Trainer calls model.forward(**batch) on every step. It then:

  1. Training — reads output["loss"], calls .backward(), and steps the optimizer. Your model computes the loss internally so Trainer never needs to know the loss function.
  2. Evaluation — collects output["logits"] across the eval set, assembles them into a single numpy array, and passes (logits, labels) to compute_metrics.

What is a collator?

Collate /ˈkōˌlāt/: collect and combine texts, information, sets of figures in proper order

A collator is the function that the DataLoader calls to merge a list of __getitem__ results (one per sample) into a single batched tensor. The default DataCollatorWithPadding was designed for NLP: it pads 1-D token ID sequences to the same length. It does not know how to stack higher-dimensional tensors like [N, 3] point clouds, and it silently drops keys it does not recognise. The custom collate_fn above does a plain torch.stack and preserves all keys.

The flag remove_unused_columns=False is also required: without it, Trainer inspects the model’s forward() signature and silently removes any batch key that does not appear as a parameter name.
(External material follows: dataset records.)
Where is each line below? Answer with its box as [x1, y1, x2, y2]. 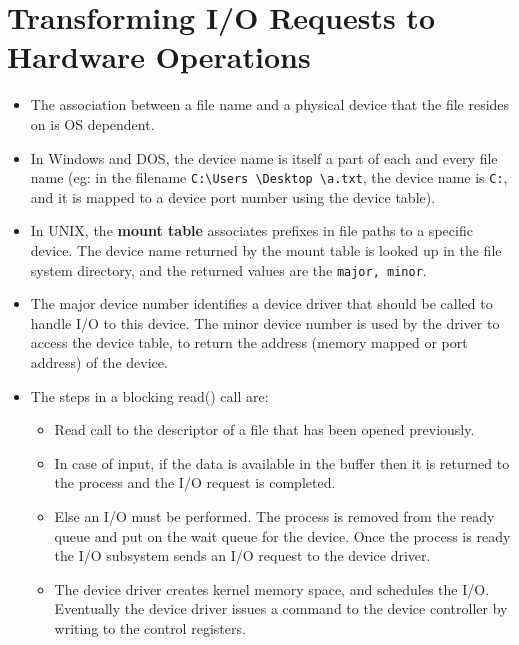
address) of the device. [30, 351, 168, 372]
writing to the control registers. [54, 617, 246, 638]
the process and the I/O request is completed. [54, 472, 336, 493]
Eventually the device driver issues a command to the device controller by [54, 598, 508, 619]
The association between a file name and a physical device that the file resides [30, 94, 510, 115]
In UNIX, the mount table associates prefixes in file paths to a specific [30, 220, 473, 241]
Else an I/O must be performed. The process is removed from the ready [54, 505, 495, 526]
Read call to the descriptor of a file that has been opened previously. [54, 419, 475, 440]
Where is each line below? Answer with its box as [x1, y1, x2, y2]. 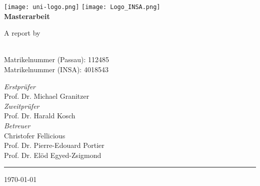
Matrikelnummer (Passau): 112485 [4, 54, 109, 65]
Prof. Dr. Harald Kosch [4, 110, 75, 121]
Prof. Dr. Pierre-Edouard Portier [4, 140, 104, 150]
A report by [4, 28, 40, 38]
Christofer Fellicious [4, 130, 65, 140]
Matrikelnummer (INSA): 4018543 [4, 64, 108, 75]
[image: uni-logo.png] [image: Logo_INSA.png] [4, 4, 160, 11]
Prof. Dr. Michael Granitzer [4, 91, 89, 101]

Mixed precision (fp16 / bf16)

Set fp16=True in TrainingArguments. Trainer wraps the forward/backward pass with torch.autocast and a GradScaler automatically — no manual model changes needed.
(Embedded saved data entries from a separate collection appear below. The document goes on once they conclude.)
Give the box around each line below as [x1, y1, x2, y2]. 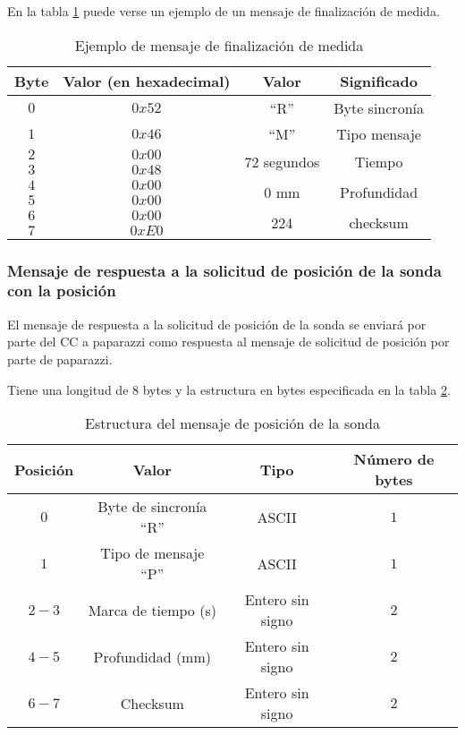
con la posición [7, 279, 116, 302]
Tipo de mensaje [100, 543, 205, 564]
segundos [263, 151, 320, 173]
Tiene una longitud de [7, 380, 129, 398]
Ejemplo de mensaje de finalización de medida [74, 34, 364, 56]
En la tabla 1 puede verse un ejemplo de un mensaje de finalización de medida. [7, 2, 440, 20]
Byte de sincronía [97, 496, 207, 517]
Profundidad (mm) [93, 645, 212, 667]
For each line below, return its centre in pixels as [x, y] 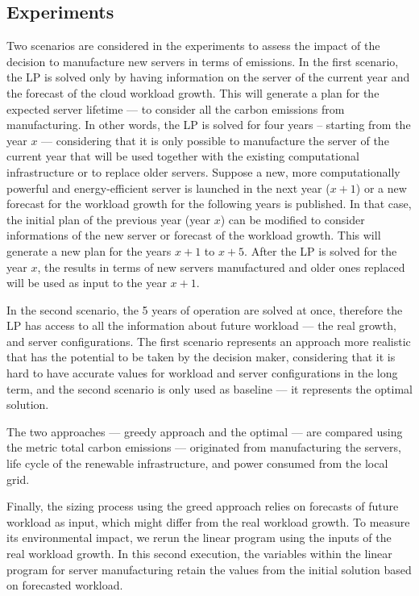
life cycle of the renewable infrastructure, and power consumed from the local [197, 463]
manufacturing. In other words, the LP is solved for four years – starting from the [209, 125]
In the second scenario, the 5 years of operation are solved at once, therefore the [205, 309]
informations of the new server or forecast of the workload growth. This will [194, 235]
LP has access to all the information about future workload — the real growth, [201, 325]
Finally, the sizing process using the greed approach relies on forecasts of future [203, 506]
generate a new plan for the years [89, 250]
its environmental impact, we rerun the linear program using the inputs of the [199, 538]
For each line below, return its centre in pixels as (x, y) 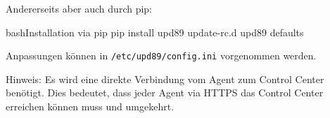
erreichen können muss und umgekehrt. (90, 106)
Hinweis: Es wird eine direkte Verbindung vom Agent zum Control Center (165, 79)
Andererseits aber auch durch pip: (79, 8)
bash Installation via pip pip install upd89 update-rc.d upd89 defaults (155, 32)
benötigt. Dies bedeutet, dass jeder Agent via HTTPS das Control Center (165, 93)
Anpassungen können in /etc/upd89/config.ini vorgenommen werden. (161, 56)

  • fp16 works on all CUDA GPUs with Tensor Cores (Volta+).
  • bf16 has a wider dynamic range and needs no grad scaling; requires Ampere+ (A100, RTX 30xx+) or TPUs.

Constraints

One loss, one optimizer

Trainer expects a single scalar loss from forward() and manages one optimizer internally. This becomes a problem when a model requires two separate optimizers — common in learned entropy coding (e.g., CompressAI).

Example: point-cloud compression with an auxiliary entropy loss

Entropy coding models learn a parametric cumulative distribution function (CDF) to estimate the probability of each quantised latent code. The CDF is parameterised by .quantiles — learnable values that define the median and tails of the distribution. These are trained by a separate auxiliary loss (a soft quantile regression loss), not by the main reconstruction loss (Chamfer distance, etc.), because:

  • Their optimal learning rate and gradient scale differ from the main network weights.
  • Mixing the gradients would corrupt the entropy estimates used during arithmetic coding.
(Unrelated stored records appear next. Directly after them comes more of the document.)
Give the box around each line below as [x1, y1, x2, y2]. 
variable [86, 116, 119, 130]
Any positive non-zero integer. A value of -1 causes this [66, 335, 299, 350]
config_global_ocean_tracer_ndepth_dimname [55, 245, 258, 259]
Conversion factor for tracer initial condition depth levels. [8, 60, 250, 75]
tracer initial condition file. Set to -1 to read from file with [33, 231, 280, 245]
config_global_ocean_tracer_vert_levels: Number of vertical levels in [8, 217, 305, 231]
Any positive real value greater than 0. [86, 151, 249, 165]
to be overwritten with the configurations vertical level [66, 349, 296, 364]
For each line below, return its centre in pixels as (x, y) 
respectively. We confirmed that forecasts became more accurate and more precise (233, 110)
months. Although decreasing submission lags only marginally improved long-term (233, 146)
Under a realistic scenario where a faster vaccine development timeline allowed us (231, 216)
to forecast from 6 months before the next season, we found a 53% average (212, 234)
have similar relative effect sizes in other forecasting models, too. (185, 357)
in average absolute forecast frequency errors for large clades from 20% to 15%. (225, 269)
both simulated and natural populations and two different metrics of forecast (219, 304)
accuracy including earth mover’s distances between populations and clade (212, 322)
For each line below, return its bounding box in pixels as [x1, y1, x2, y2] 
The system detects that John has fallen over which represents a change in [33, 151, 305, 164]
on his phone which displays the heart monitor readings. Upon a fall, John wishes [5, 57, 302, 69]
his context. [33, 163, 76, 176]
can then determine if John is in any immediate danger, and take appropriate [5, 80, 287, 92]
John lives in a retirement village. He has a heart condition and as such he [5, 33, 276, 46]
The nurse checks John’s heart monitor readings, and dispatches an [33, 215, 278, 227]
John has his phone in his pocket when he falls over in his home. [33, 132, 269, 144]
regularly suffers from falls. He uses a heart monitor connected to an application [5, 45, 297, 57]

With plain PyTorch you use two optimizers:

1
2
3
4
5
6
7
8
9
10
11
12
13
14
15
16
17
main_params = [p for n, p in model.named_parameters() if not n.endswith(".quantiles")]
aux_params  = [p for n, p in model.named_parameters() if n.endswith(".quantiles")]

optimizer     = optim.Adam(main_params, lr=args.lr, weight_decay=args.weight_decay)
aux_optimizer = optim.Adam(aux_params,  lr=args.aux_lr)
scheduler     = StepLR(optimizer, step_size=args.lr_decay_step, gamma=args.gamma)

def train_step(batch):
    # Main backward (reconstruction + rate loss)
    optimizer.zero_grad()
    loss.backward()
    optimizer.step()

    # Auxiliary backward (entropy CDF quantiles)
    aux_optimizer.zero_grad()
    aux_loss.backward()
    aux_optimizer.step()

Because Trainer only manages one optimizer, this pattern requires subclassing Trainer and overriding training_step(), or bypassing Trainer entirely.

Custom CUDA ops

Custom CUDA extensions (loaded via torch.utils.cpp_extension or torch.ops) work fine inside forward()Trainer is agnostic to what happens inside the forward pass as long as the op returns standard torch.Tensor objects.

1
2
3
4
5
6
7
8
9
10
11
12
13
14
15
16
import torch
from torch.utils.cpp_extension import load

# Build and load the extension once at import time
my_op = load(
    name="my_cuda_op",
    sources=["my_op.cu", "my_op_bind.cpp"],
    verbose=False,
)

class MyModel(nn.Module):
    def forward(self, points=None, labels=None):
        features = my_op.extract_features(points)  # returns a torch.Tensor
        logits = self.head(features)
        loss = self.loss_fn(logits, labels) if labels is not None else None
        return {"loss": loss, "logits": logits}

If the op requires a hand-written CUDA backward kernel, implement it as a torch.autograd.Function with a @staticmethod backward(). Trainer’s fp16 GradScaler will still work correctly as long as the function participates in the autograd graph normally.